The letter I signed today echoes the reservations of health professionals who have expressed deep concerns about the well-intended, but ultimately unworkable, ACO regulations recently proposed by the Administration. It is certainly my hope that the Administration will not misread this letter as partisan, but will work to address the underlying problems of misaligned incentives and regulatory uncertainty that have elicited such concern by a range of health care institutions and providers. If the Administration withdraws the regulation, they will find strong bipartisan support among Congress and stakeholders to craft a proposal that encourages broad participation in innovative models to achieve lower costs and better care.
Even though provisions to set up Accountable Care Organization take up about seven pages in the federal health care reform law, Obama administration health officials have a lot riding on them. They say ACOs offer a new way to deliver health care — offering financial incentives from the government to hospitals and doctor groups that work together, coordinating care for Medicare recipients while lowering costs.
But both hospitals and doctor groups complain proposed rules would create more financial risks than rewards, and that the reporting requirements are too onerous.
First, major physicians organizations had a lukewarm reaction to the ACO regulations. Then, participants in a Department of Health and Human Services demonstration project on ACOs said it didn’t think most of its members would buy in.
This was especially bad news for Medicare Chief Don Berwick. He and other officials at the Centers for Medicare and Medicaid Services had thought organizations that took part in demonstration project would be on board because the results of that program showed Medicare saved over $38 million in the years of the pilot program, and the medical groups that participated got performance payments from the feds totaling over $31 million. And among those participants were some of the most prestigious integrated medical systems in the country, including The Mayo Clinic, The Cleveland Clinic and the Geisinger Health System in Western Pennsylvania.
Pushback has also come on the money front from the American Hospital Association, which estimated that start-up costs to form an ACO could reach up to $26 million in the first year alone. The proposed ACO regulations from HHS estimated that number to be closer to $1.8 million.

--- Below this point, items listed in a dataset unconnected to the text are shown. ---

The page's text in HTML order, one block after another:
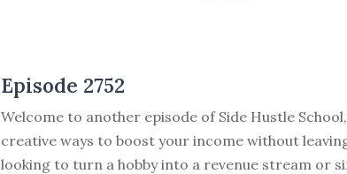
Episode 2752
Welcome to another episode of Side Hustle
creative ways to boost your income without
looking to turn a hobby into a revenue stream or
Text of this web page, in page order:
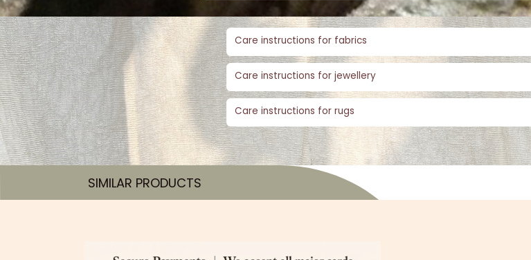
Care instructions for fabrics
Care instructions for jewellery
Care instructions for rugs
SIMILAR PRODUCTS​
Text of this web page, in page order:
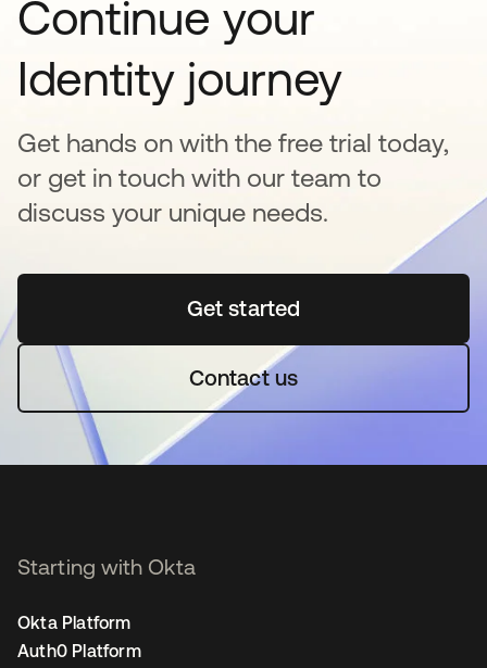
Continue your
Identity journey
Get hands on with the free trial today,
or get in touch with our team to
discuss your unique needs.
Get startedopens in a new tab
Contact us
Starting with Okta
Okta Platform
Auth0 Platform

On May 17, CMS Chief Berwick announced provisions for integrated systems like Geisinger and Mayo that would allow them to get more federal money for taking part in ACOs than originally proposed by agreeing to take on more financial risks. Berwick also announced a new “Pioneer” ACO model for less-mature health systems that would allow them to pocket some of their anticipated savings up front.
HHS will continue to accept comments on all of this until June 17.